A read-only singleton struct containing the schema and key used in persistence for KernelPsf.

class PcaPsf : public lsst::afw::table::io::PersistableFacade<PcaPsf>, public lsst::meas::algorithms::KernelPsf
#include <PcaPsf.h>

Represent a PSF as a linear combination of PCA (== Karhunen-Loeve) basis functions.

template<typename PixelT>
class PsfCandidate : public lsst::afw::math::SpatialCellImageCandidate
#include <PsfCandidate.h>

Class stored in SpatialCells for spatial Psf fitting.

PsfCandidate is a detection that may turn out to be a PSF. We’ll assign them to sets of SpatialCells; these sets will then be used to fit a spatial model to the PSF.

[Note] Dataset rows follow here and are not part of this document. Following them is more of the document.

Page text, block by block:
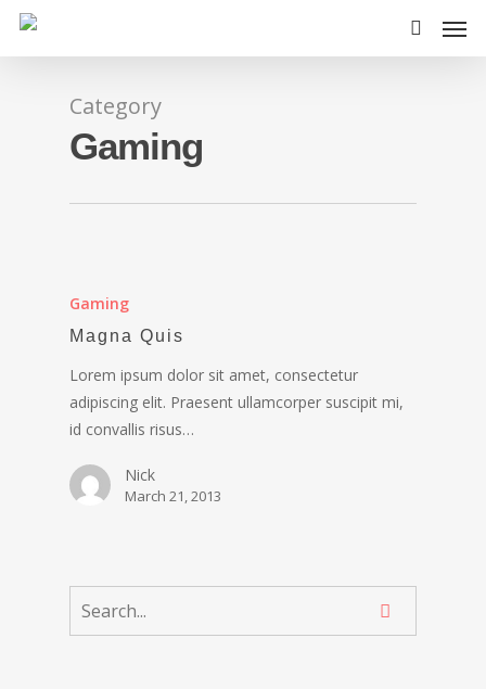
Category
Gaming
Gaming
Magna Quis
Lorem ipsum dolor sit amet, consectetur
adipiscing elit. Praesent ullamcorper suscipit mi,
id convallis risus…
Nick
March 21, 2013
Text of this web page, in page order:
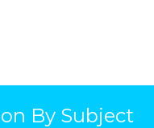
By Subject

class SingleGaussianPsf : public lsst::afw::table::io::PersistableFacade<SingleGaussianPsf>, public lsst::meas::algorithms::KernelPsf
#include <SingleGaussianPsf.h>

Represent a PSF as a circularly symmetrical Gaussian.

class WarpedPsf : public lsst::meas::algorithms::ImagePsf
#include <WarpedPsf.h>

A Psf class that maps an arbitrary Psf through a coordinate transformation.

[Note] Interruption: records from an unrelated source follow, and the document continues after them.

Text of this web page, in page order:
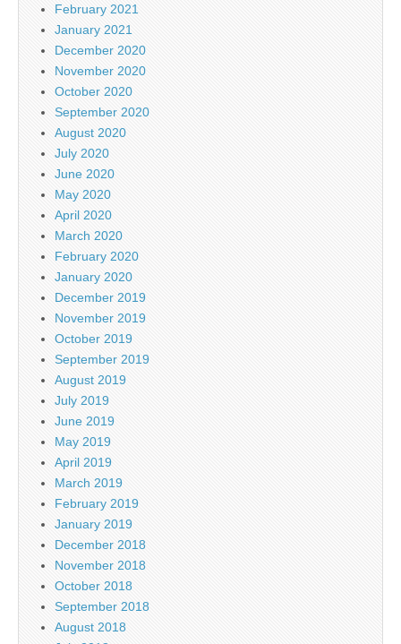
February 2021
January 2021
December 2020
November 2020
October 2020
September 2020
August 2020
July 2020
June 2020
May 2020
April 2020
March 2020
February 2020
January 2020
December 2019
November 2019
October 2019
September 2019
August 2019
July 2019
June 2019
May 2019
April 2019
March 2019
February 2019
January 2019
December 2018
November 2018
October 2018
September 2018
August 2018
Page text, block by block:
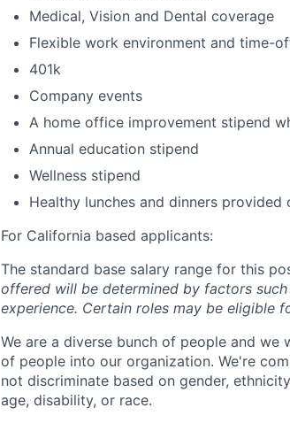
Medical, Vision and Dental coverage
Flexible work environment and time-
401k
Company events
A home office improvement stipend
Annual education stipend
Wellness stipend
Healthy lunches and dinners provided
For California based applicants:
The standard base salary range for this
offered will be determined by factors
experience. Certain roles may be eligible
We are a diverse bunch of people and
of people into our organization. We're
not discriminate based on gender,
age, disability, or race.
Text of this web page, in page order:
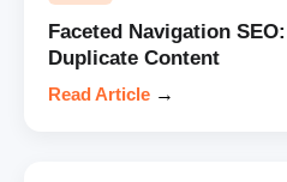
Faceted Navigation
Duplicate Content
Read Article →
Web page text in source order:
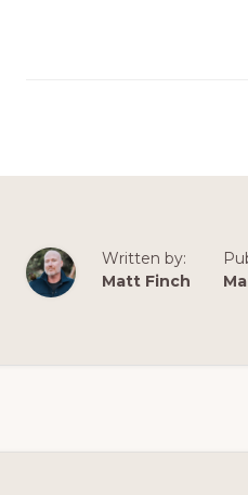
Written by:
Matt Finch

If K_0(x,x’) is the unwarped PSF, and f is the coordinate transform, then the warped PSF is defined by

K(f(x),f(x’)) = K_0(x,x’) (*)

We linearize the coordinate transform in the vicinity of the point where the PSF is computed. The definition (*) does not include the Jacobian of the transformation, since the afw convention is that PSF’s are normalized to have integral 1 anyway.

namespace interp

Functions

template<typename MaskedImageT>
std::pair<bool, typename MaskedImageT::Image::Pixel> singlePixel(int x, int y, MaskedImageT const &image, bool horizontal, double minval)

Variables

double const lpc_1_c1 = 0.7737

LPC coefficients for sigma = 1, S/N = infty

double const lpc_1_c2 = -0.2737
double const lpc_1s2_c1 = 0.7358

LPC coefficients for sigma = 1/sqrt(2), S/N = infty. These are the coeffs to use when interpolating at 45degrees to the row/column

double const lpc_1s2_c2 = -0.2358
double const min2GaussianBias = -0.5641895835

Mean value of the minimum of two N(0,1) variates.